_TO DO:_
Copy the first line of the entries below and every line after it through the line containing "good to others accepting". Do not include pictures.

== RECORD EXCERPTS ==

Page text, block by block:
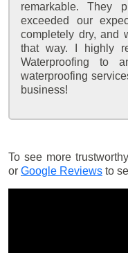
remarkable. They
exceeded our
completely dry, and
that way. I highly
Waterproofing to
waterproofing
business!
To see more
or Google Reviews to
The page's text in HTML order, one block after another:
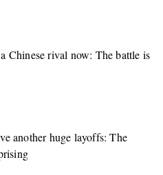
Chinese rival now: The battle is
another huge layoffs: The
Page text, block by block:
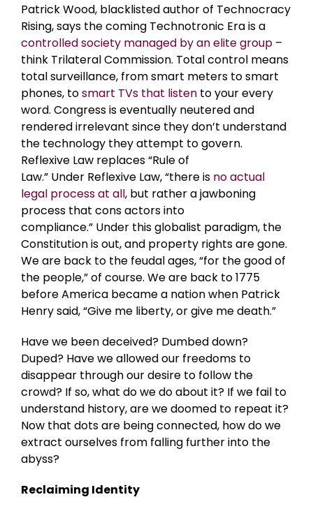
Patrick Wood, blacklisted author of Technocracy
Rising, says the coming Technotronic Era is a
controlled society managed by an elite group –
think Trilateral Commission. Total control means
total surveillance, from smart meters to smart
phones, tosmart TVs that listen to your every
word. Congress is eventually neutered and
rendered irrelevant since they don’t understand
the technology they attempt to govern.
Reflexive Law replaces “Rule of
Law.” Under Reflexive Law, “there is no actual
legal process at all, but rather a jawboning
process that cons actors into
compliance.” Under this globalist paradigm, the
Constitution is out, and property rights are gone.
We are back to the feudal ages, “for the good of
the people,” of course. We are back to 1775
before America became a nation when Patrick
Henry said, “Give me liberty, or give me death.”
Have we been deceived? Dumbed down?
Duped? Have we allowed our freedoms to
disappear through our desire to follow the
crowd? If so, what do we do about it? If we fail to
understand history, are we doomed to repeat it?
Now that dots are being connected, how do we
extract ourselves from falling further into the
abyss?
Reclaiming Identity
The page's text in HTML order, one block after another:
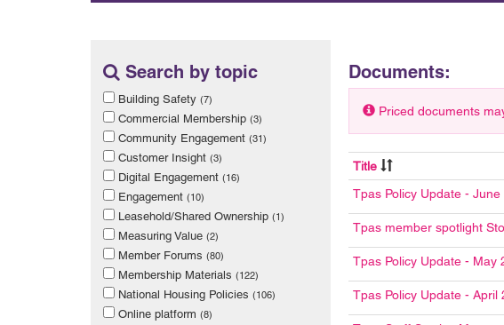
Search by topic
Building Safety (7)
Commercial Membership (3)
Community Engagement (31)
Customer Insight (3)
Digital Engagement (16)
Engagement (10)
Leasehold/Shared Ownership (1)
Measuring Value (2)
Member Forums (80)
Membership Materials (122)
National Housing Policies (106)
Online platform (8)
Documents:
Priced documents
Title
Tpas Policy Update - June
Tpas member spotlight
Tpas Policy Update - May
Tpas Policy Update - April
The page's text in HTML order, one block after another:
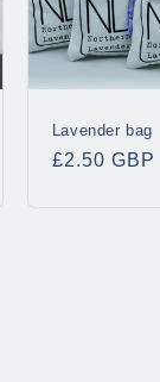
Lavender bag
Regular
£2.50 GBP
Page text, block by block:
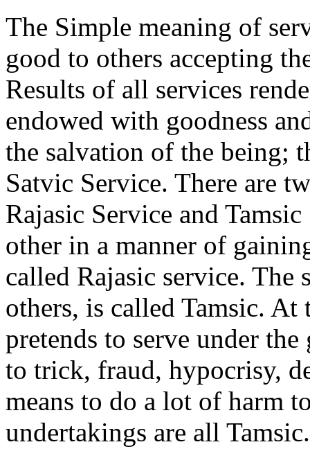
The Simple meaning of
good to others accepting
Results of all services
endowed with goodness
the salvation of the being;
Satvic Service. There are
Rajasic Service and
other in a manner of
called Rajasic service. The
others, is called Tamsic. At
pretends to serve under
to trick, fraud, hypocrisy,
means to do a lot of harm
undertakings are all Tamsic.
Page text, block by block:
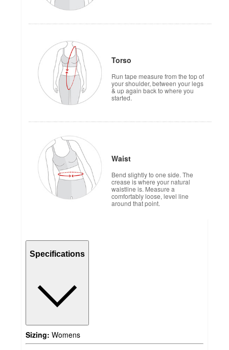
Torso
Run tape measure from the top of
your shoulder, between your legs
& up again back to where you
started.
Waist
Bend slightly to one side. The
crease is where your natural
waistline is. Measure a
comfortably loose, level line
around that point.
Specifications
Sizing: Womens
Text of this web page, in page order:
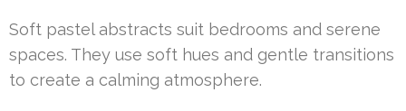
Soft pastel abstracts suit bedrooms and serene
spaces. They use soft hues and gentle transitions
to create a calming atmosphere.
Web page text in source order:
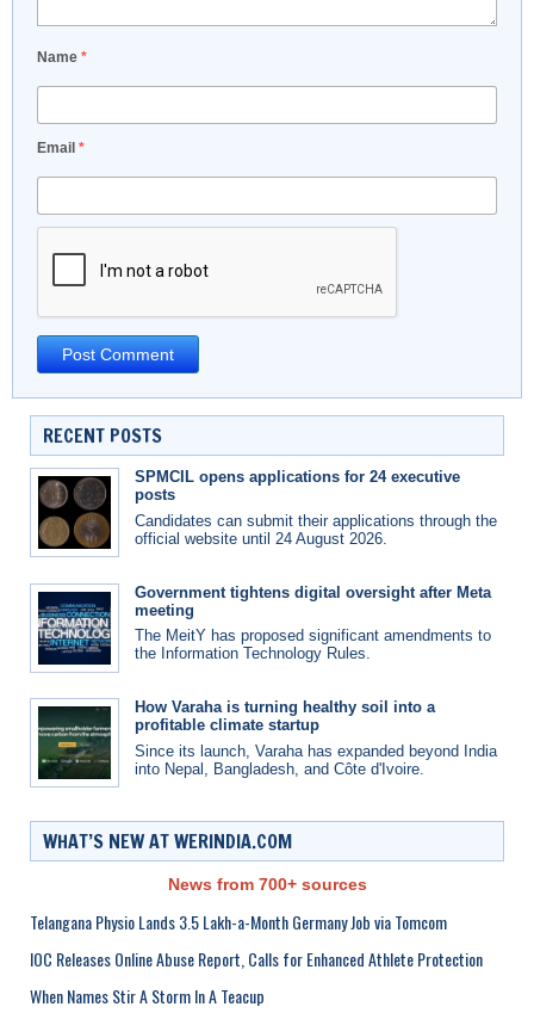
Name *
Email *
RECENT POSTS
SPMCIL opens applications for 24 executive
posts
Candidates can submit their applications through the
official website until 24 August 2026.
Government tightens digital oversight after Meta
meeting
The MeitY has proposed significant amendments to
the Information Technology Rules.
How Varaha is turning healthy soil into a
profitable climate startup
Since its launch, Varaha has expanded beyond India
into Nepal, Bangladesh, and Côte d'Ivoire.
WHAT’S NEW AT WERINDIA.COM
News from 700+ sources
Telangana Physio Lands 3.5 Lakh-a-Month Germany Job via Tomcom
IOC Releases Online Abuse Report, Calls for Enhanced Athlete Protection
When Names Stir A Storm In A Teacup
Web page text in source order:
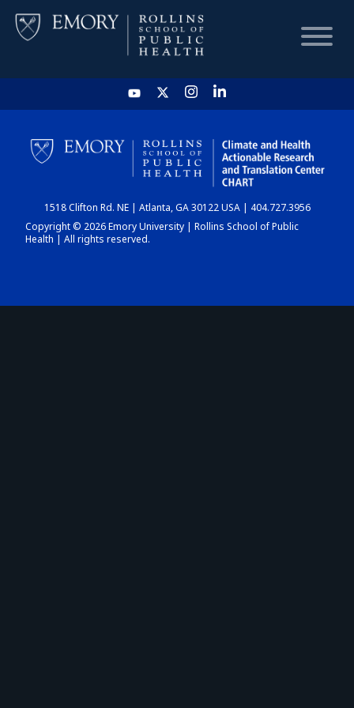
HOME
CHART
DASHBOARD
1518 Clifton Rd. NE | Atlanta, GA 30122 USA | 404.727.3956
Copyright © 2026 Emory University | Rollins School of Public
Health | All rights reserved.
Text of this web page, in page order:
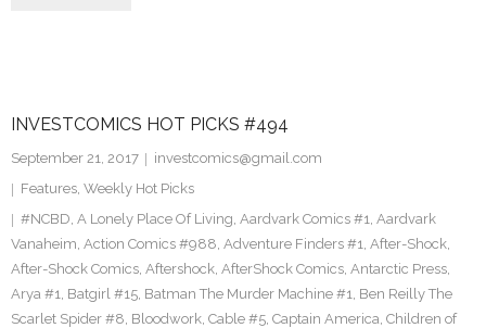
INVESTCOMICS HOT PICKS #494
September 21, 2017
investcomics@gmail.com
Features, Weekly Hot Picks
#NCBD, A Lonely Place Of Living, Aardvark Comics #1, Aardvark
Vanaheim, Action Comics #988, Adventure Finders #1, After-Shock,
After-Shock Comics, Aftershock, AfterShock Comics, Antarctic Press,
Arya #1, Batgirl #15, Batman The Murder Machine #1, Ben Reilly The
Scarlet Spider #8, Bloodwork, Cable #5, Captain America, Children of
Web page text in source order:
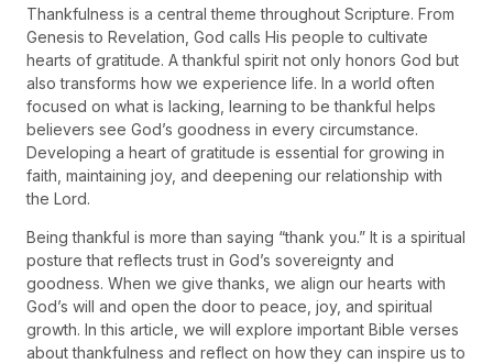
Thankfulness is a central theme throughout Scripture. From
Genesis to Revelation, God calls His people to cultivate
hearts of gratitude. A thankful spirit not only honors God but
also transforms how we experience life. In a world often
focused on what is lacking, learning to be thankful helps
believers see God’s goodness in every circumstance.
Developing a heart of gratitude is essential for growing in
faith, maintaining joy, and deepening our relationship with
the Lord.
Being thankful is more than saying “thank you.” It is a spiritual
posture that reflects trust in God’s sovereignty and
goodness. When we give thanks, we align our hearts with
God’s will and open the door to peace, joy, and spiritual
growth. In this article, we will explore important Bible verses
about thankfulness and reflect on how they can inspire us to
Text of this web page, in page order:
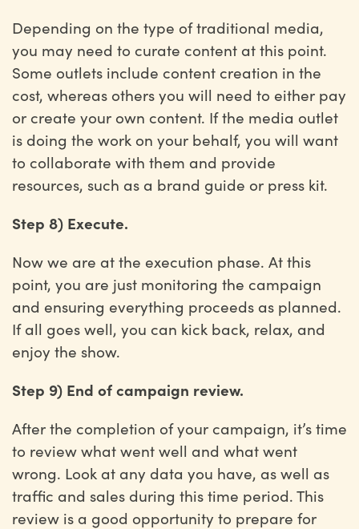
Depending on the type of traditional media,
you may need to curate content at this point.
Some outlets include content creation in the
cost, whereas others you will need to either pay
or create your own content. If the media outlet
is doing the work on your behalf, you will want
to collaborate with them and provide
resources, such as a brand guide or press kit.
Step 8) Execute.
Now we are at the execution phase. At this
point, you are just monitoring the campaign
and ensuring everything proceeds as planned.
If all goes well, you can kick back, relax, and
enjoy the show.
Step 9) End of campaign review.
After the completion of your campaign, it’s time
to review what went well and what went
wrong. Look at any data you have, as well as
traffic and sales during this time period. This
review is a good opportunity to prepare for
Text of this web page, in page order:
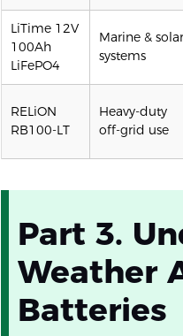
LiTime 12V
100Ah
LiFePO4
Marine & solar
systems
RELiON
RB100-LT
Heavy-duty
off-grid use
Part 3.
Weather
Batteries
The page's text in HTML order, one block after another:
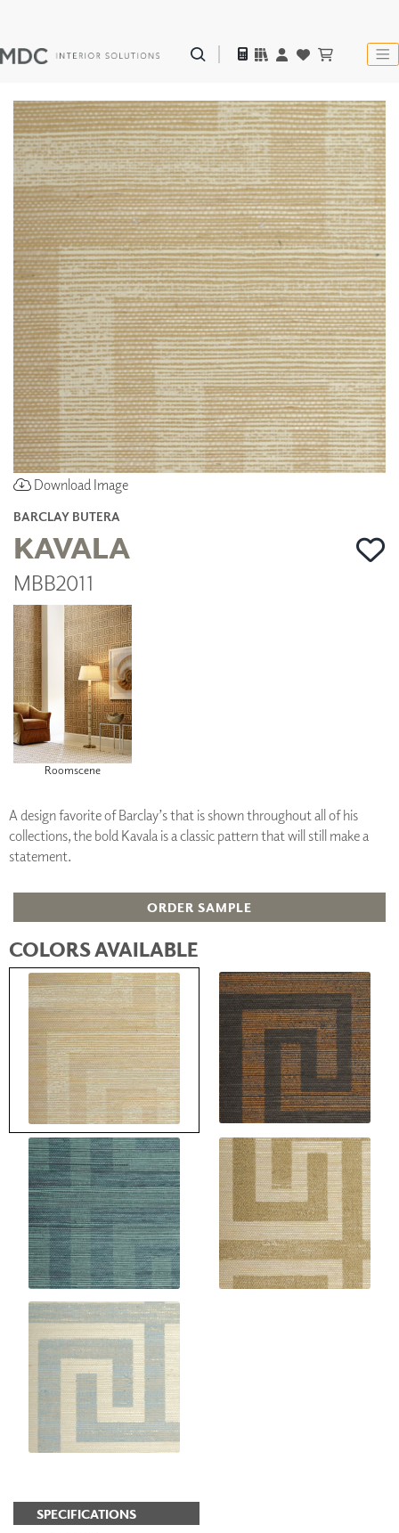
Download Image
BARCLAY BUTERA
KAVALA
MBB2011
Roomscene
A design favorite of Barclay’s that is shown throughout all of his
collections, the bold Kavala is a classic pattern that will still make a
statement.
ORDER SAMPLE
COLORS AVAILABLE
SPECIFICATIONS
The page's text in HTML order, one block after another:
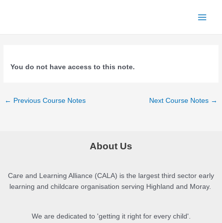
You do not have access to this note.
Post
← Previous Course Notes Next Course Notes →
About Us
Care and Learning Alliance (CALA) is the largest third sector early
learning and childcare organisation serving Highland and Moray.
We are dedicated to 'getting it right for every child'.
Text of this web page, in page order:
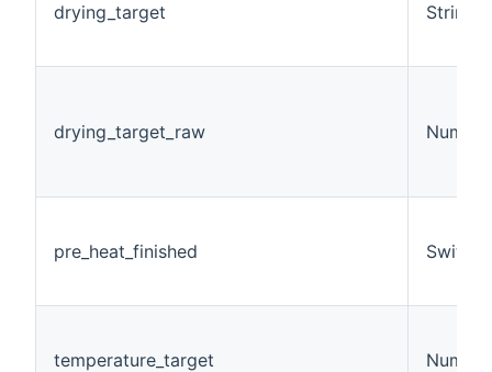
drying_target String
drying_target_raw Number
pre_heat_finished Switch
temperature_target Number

===

_COMPLETED TASK:_
Page text, block by block:
remarkable. They
exceeded our
completely dry, and
that way. I highly
Waterproofing to
waterproofing
business!
To see more
or Google Reviews to
The page's text in HTML order, one block after another:
Chinese rival now: The battle is
another huge layoffs: The
Page text, block by block:
Patrick Wood, blacklisted author of Technocracy
Rising, says the coming Technotronic Era is a
controlled society managed by an elite group –
think Trilateral Commission. Total control means
total surveillance, from smart meters to smart
phones, tosmart TVs that listen to your every
word. Congress is eventually neutered and
rendered irrelevant since they don’t understand
the technology they attempt to govern.
Reflexive Law replaces “Rule of
Law.” Under Reflexive Law, “there is no actual
legal process at all, but rather a jawboning
process that cons actors into
compliance.” Under this globalist paradigm, the
Constitution is out, and property rights are gone.
We are back to the feudal ages, “for the good of
the people,” of course. We are back to 1775
before America became a nation when Patrick
Henry said, “Give me liberty, or give me death.”
Have we been deceived? Dumbed down?
Duped? Have we allowed our freedoms to
disappear through our desire to follow the
crowd? If so, what do we do about it? If we fail to
understand history, are we doomed to repeat it?
Now that dots are being connected, how do we
extract ourselves from falling further into the
abyss?
Reclaiming Identity
The page's text in HTML order, one block after another:
Search by topic
Building Safety (7)
Commercial Membership (3)
Community Engagement (31)
Customer Insight (3)
Digital Engagement (16)
Engagement (10)
Leasehold/Shared Ownership (1)
Measuring Value (2)
Member Forums (80)
Membership Materials (122)
National Housing Policies (106)
Online platform (8)
Documents:
Priced documents
Title
Tpas Policy Update - June
Tpas member spotlight
Tpas Policy Update - May
Tpas Policy Update - April
The page's text in HTML order, one block after another:
Lavender bag
Regular
£2.50 GBP
Page text, block by block:
The Simple meaning of
good to others accepting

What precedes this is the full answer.